Digital mammograms: AI versus breast radiologists
To evaluate the performance of our AI model in relation to the performance of radiologists, seven experienced radiologists jointly reached an AUC of 0.71 in correctly discriminating between pCR and non-pCR (unpublished data from the NeoDense trial ) for the post-NACT time point by evaluating DM. The baseline NeoDense study-specific protocol was not designed for the radiologists to estimate subsequent pCR status after completion of NACT; therefore, a more direct comparison between performances at the pre-NACT time point was not possible. Also, comparison with MRI is not possible since this modality is not currently used for this purpose at the study sites.
Strengths and limitations
We present the results of a relatively large BC patient cohort who received NACT according to clinical routine. Conventional imaging was used according to the local routine at the time being; thus, MRI, as used by many other researchers, was not available. While hindering direct comparison, the use of DM makes our study unique since, to the best of our knowledge, no literature is available concerning AI application to baseline DM to predict treatment response during NACT for BC patients. Before AI training, a test set of patients were set aside for final assessment, enhancing validity of our results. The concerns with a binary output as pCR must be briefly acknowledged. Many post-NACT pathological assessment scores also reflect partial responses, possibly providing a more nuanced prognosis. The importance of these results is most evident when considering salvage adjuvant chemotherapy for which residual cancer burden score 1 (“near-pCR”) shows as good an outcome as patients who achieved a pCR . Nevertheless, convincingly, pCR is still the most widely accepted endpoint in NACT studies.

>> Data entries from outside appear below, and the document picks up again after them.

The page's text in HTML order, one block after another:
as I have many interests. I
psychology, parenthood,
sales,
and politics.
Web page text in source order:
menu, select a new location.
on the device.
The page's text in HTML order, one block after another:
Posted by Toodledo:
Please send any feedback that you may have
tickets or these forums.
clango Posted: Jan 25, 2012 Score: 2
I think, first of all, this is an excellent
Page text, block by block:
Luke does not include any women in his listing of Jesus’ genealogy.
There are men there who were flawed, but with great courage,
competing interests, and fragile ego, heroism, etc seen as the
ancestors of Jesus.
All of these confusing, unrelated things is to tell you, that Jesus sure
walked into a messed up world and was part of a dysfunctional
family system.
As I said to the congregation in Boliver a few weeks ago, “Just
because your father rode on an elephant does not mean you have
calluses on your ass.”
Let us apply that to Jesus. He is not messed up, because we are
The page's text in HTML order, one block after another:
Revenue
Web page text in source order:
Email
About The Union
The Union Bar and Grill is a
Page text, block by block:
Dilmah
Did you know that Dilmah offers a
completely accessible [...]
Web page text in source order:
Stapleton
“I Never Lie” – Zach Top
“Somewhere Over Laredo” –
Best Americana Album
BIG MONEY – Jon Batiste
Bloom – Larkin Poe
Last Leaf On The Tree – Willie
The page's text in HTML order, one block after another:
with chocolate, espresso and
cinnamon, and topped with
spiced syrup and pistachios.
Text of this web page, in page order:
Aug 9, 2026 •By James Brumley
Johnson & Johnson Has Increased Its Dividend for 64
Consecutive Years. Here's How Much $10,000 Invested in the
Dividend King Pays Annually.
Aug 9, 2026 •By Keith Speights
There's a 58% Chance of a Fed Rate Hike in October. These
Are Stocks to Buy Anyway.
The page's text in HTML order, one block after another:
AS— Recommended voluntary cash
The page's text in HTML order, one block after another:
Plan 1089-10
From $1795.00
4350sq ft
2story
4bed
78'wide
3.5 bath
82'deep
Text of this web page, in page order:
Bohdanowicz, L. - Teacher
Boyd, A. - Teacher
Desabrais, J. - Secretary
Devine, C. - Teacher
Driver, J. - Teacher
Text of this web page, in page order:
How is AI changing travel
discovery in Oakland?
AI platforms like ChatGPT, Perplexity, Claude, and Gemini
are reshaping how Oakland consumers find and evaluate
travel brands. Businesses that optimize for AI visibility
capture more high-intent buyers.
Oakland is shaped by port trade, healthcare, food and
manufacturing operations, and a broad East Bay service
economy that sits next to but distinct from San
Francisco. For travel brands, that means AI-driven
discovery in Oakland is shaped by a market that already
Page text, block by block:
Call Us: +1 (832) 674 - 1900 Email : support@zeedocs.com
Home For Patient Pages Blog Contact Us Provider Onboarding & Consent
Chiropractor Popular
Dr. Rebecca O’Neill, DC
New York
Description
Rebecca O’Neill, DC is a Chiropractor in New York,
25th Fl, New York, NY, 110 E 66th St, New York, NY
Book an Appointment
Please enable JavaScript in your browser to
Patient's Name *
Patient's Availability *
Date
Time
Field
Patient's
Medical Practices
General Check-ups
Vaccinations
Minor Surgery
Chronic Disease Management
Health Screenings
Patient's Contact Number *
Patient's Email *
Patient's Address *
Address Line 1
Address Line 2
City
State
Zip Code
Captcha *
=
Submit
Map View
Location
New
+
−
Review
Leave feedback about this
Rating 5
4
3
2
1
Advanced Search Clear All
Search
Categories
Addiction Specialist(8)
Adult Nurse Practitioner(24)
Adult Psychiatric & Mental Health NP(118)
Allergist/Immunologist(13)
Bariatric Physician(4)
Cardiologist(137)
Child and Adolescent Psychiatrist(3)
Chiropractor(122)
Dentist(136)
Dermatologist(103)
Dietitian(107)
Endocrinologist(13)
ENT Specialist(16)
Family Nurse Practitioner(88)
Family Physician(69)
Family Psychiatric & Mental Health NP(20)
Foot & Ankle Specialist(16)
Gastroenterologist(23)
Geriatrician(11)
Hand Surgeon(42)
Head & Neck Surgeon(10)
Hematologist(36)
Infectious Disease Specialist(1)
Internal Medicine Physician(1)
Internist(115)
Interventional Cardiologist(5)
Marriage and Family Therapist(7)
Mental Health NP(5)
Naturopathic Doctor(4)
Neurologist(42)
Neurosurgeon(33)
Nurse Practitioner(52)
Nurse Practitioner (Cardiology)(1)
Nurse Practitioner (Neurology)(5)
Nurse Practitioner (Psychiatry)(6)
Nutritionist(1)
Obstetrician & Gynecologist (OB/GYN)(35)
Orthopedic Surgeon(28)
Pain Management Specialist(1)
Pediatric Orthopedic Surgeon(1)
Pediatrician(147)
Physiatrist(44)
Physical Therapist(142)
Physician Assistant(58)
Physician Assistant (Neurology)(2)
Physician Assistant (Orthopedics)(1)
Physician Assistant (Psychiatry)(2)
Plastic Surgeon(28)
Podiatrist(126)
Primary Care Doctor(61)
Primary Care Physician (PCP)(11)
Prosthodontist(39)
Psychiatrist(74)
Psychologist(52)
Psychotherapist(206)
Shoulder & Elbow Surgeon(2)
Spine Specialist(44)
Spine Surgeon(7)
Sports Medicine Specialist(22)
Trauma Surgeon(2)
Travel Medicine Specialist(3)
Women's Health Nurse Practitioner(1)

A limitation of our study is the heterogeneous cohort in terms of both BC subtype and time period for NACT treatment. Unfortunately, the cohort was not large enough to perform subgroup analyses according to BC subtype since AI modelling demands a large number of images. Here, we shortly address possible concerns of the long recording period (2005–2019) and possible changes in NACT treatment during this time period. For both cohorts, the standard NACT contained series of FEC or EC followed by series of taxanes (docetaxel or paclitaxel) and, in the case of HER2-positive tumour, combined with HER2 blockade (trastuzumab/pertuzumab). Thus, the NACT regimen was consistent during the recording time and we therefore believe this to be of minor impact.
Next, we will train AI using dynamic DM from three time points during NACT and further explore explainable AI by identifying the areas on the mammograms that AI find most informative to generate “heat maps.” In addition, the concept of AI-guided response evaluation during NACT can be applied to other medical images for other organs.